Это виделось чудом, которое пришло навсегда! Казалось, здравый смысл победил и все стали делать одно дело. А именно – насколько возможно поддерживать естественные процессы, вмешиваясь в роды исключительно по необходимости.

Но в угаре перемен мы забыли: оттепели вечными не бывают, после них приходит не лето, а заморозки. Быстро, как все остальные, закончилась и эта.

Появились протоколы, изначально имевшие благие цели – скажем, запрет выдавливать. Или, например, вызывать у здоровой женщины роды в тридцать восемь недель, потому что роддом закрывается на мойку, а доктор не хочет потерять контракт.

Но ни один медицинский протокол не способен учесть бесконечное многообразие живой природы, описать все возможные варианты и ситуации! Он может только установить некие усреднённые правила и границы, что в родах подходит далеко не всем. Это работает в медицине как таковой, при лечении патологий, но не в акушерстве. Да что там говорить – иногда протокол даже не совпадает с учебником! Но сегодня доктор обязан его соблюдать.

Наступил срок сорок одна неделя и три дня? Женщина подлежит обязательному родоразрешению (при этом в учебниках – и под редакцией академика Г. М. Савельевой, и более позднем под редакцией академика М. А. Курцера – «нормальная беременность протекает от тридцати семи до сорока двух недель»).

Все – и женщина, и доктор, и акушерка – видят, что роды зашли на территорию нездоровья и безопаснее для всех сделать кесарево сечение?
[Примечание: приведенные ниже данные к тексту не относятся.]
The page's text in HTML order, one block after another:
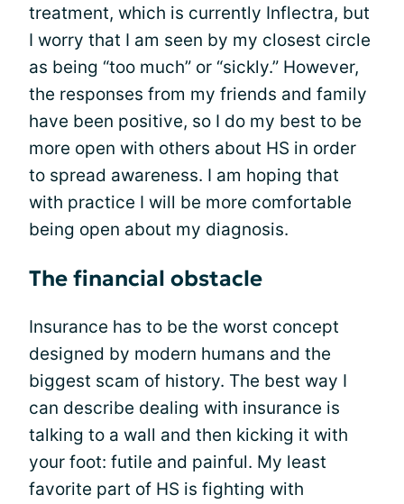
treatment, which is currently Inflectra, but
I worry that I am seen by my closest circle
as being “too much” or “sickly.” However,
the responses from my friends and family
have been positive, so I do my best to be
more open with others about HS in order
to spread awareness. I am hoping that
with practice I will be more comfortable
being open about my diagnosis.
The financial obstacle
Insurance has to be the worst concept
designed by modern humans and the
biggest scam of history. The best way I
can describe dealing with insurance is
talking to a wall and then kicking it with
your foot: futile and painful. My least
favorite part of HS is fighting with
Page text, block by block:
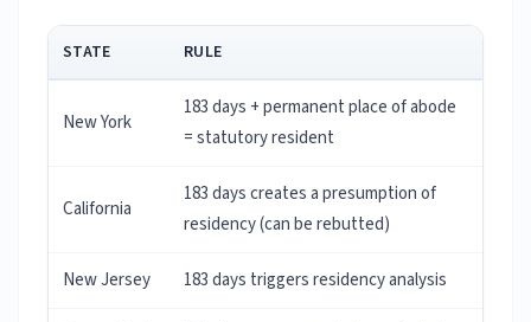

Нет! По протоколу до тех пор, пока позволяет сердце ребёнка, нужно пробовать капельницы, обезболивание и всё прочее возможное лечение: пока не вышло положенное время или сердце не «упало» окончательно. И вот только тогда можно в операционную. Но уже аврально, бегом – спасать. Потому что не здравый смысл, а протокол.

Меня регулярно хейтят: мол, я враг кесареву и пережившим его мамам и деткам. Знали бы они, как я порой борюсь за кесарево! А нам однажды восемь (!!!) часов не давали операционную: «Вы ещё не всё попробовали!»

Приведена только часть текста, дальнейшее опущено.